Linux-Fsdevel Archive on lore.kernel.org
help / color / mirror / Atom feed
* [PATCH 0/2 v2] bdev: Avoid discarding buffers under a filesystem
@ 2020-09-04  8:58 Jan Kara
  2020-09-04  8:58 ` [PATCH 1/2] fs: Don't invalidate page buffers in block_write_full_page() Jan Kara
                   ` (2 more replies)
  0 siblings, 3 replies; 7+ messages in thread
From: Jan Kara @ 2020-09-04  8:58 UTC (permalink / raw)
  To: linux-fsdevel
  Cc: linux-ext4, linux-block, Christoph Hellwig, yebin,
	Andreas Dilger, Jens Axboe, Jan Kara

Hello,

this patch set fixes problems when buffer heads are discarded under a
live filesystem (which can lead to all sorts of issues like crashes in case
of ext4). Patch 1 drops some stale buffer invalidation code, patch 2
temporarily gets exclusive access to the block device for the duration of
buffer cache handling to avoid interfering with other exclusive bdev user.
The patch fixes the problems for me and pass xfstests for ext4.

Changes since v1:
* Check for exclusive access to the bdev instead of for the presence of
  superblock

								Honza

^ permalink raw reply	[flat|nested] 7+ messages in thread

* [PATCH 1/2] fs: Don't invalidate page buffers in block_write_full_page()
  2020-09-04  8:58 [PATCH 0/2 v2] bdev: Avoid discarding buffers under a filesystem Jan Kara
@ 2020-09-04  8:58 ` Jan Kara
  2020-09-07  7:12   ` Christoph Hellwig
  2020-09-04  8:58 ` [PATCH 2/2] block: Do not discard buffers under a mounted filesystem Jan Kara
  2020-09-07 10:35 ` [PATCH 0/2 v2] bdev: Avoid discarding buffers under a filesystem Jan Kara
  2 siblings, 1 reply; 7+ messages in thread
From: Jan Kara @ 2020-09-04  8:58 UTC (permalink / raw)
  To: linux-fsdevel
  Cc: linux-ext4, linux-block, Christoph Hellwig, yebin,
	Andreas Dilger, Jens Axboe, Jan Kara, stable

If block_write_full_page() is called for a page that is beyond current
inode size, it will truncate page buffers for the page and return 0.
This logic has been added in 2.5.62 in commit 81eb69062588 ("fix ext3
BUG due to race with truncate") in history.git tree to fix a problem
with ext3 in data=ordered mode. This particular problem doesn't exist
anymore because ext3 is long gone and ext4 handles ordered data
differently. Also normally buffers are invalidated by truncate code and
there's no need to specially handle this in ->writepage() code.

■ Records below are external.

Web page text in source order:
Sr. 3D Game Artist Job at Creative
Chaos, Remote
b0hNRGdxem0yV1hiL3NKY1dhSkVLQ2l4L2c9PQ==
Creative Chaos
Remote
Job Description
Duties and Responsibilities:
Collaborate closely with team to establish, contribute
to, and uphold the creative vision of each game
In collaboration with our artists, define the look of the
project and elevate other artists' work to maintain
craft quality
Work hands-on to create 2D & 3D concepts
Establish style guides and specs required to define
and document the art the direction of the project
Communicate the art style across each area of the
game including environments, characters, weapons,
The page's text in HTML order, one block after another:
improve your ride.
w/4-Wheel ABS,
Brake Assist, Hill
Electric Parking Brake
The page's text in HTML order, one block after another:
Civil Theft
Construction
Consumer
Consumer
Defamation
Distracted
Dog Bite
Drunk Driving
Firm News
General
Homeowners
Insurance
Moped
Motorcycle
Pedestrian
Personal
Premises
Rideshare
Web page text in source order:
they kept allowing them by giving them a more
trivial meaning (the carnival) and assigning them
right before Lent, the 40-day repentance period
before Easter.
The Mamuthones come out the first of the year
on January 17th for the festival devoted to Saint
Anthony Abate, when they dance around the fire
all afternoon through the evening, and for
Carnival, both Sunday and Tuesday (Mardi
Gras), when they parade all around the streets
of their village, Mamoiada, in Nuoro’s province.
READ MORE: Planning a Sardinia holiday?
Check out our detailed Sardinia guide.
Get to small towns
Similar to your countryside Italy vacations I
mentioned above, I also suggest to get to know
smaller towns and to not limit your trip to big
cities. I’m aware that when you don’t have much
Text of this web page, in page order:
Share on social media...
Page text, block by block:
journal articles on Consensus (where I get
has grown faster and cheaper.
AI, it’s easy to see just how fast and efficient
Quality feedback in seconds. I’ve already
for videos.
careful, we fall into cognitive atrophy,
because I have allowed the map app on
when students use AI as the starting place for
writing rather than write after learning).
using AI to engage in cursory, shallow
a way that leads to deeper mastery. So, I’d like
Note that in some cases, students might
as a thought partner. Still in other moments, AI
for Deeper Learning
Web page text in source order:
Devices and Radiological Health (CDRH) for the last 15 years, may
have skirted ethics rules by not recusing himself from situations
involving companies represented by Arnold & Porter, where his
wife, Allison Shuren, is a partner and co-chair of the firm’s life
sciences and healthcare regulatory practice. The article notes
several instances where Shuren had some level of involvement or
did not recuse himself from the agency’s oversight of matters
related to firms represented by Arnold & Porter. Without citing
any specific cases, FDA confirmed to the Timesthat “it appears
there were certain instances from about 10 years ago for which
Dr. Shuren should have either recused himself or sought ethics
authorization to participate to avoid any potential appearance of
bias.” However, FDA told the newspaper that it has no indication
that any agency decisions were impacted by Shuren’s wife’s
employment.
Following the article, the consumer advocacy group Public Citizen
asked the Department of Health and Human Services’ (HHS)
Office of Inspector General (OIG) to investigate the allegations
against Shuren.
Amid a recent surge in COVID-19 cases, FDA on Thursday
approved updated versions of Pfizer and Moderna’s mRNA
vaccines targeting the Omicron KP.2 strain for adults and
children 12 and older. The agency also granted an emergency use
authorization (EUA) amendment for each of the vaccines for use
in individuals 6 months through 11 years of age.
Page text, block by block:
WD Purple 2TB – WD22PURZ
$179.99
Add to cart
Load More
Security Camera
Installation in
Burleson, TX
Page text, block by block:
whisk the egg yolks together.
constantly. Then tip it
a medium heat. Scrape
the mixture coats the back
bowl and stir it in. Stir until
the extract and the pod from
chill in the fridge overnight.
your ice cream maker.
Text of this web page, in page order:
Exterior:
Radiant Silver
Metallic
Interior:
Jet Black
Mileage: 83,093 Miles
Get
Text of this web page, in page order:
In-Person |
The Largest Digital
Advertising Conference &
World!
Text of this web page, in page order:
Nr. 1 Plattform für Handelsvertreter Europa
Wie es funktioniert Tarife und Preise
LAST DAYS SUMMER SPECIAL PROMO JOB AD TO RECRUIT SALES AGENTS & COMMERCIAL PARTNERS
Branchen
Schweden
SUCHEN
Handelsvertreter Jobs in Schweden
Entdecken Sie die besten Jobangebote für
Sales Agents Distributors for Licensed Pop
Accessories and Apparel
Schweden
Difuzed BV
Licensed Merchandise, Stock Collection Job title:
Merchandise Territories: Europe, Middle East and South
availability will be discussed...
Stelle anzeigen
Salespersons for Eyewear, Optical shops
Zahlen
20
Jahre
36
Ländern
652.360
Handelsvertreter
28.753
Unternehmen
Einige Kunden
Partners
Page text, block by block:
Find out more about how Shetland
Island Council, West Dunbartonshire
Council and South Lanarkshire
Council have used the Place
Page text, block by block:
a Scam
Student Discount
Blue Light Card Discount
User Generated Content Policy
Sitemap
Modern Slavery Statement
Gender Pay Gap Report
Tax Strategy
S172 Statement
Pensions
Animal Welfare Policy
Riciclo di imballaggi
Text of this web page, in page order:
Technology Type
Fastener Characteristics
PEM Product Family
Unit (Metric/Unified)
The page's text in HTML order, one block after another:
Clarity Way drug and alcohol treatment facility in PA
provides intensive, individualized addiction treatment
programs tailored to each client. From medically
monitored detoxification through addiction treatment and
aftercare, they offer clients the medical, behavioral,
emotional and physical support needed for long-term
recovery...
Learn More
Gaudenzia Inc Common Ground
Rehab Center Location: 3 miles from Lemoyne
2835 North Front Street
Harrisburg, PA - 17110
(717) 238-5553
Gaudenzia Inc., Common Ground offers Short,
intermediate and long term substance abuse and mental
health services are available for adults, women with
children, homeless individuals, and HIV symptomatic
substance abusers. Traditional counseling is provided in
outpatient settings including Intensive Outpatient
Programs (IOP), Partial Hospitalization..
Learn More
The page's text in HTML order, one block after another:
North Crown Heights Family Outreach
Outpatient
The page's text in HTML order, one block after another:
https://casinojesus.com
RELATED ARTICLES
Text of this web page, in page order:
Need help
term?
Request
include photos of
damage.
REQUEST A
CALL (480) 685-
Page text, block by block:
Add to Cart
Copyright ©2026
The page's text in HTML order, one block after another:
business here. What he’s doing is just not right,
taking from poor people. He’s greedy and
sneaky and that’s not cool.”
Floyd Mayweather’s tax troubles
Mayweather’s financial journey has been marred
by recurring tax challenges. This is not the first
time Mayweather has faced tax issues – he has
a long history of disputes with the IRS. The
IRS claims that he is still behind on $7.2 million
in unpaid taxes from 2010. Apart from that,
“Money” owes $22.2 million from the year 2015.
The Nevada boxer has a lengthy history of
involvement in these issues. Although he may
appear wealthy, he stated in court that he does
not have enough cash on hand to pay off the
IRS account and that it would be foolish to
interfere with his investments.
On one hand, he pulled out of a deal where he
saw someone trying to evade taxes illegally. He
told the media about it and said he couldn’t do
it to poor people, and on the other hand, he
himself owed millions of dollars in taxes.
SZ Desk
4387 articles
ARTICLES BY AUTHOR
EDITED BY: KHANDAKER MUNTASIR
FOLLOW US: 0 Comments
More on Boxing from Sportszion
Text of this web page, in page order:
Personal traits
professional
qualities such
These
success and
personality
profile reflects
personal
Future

This invalidation of page buffers in block_write_full_page() is causing
issues to filesystems (e.g. ext4 or ocfs2) when block device is shrunk
under filesystem's hands and metadata buffers get discarded while being
tracked by the journalling layer. Although it is obviously "not
supported" it can cause kernel crashes like:

[ 7986.689400] BUG: unable to handle kernel NULL pointer dereference at
+0000000000000008
[ 7986.697197] PGD 0 P4D 0
[ 7986.699724] Oops: 0002 [#1] SMP PTI
[ 7986.703200] CPU: 4 PID: 203778 Comm: jbd2/dm-3-8 Kdump: loaded Tainted: G
+O     --------- -  - 4.18.0-147.5.0.5.h126.eulerosv2r9.x86_64 #1
[ 7986.716438] Hardware name: Huawei RH2288H V3/BC11HGSA0, BIOS 1.57 08/11/2015
[ 7986.723462] RIP: 0010:jbd2_journal_grab_journal_head+0x1b/0x40 [jbd2]
...
[ 7986.810150] Call Trace:
[ 7986.812595]  __jbd2_journal_insert_checkpoint+0x23/0x70 [jbd2]
[ 7986.818408]  jbd2_journal_commit_transaction+0x155f/0x1b60 [jbd2]
[ 7986.836467]  kjournald2+0xbd/0x270 [jbd2]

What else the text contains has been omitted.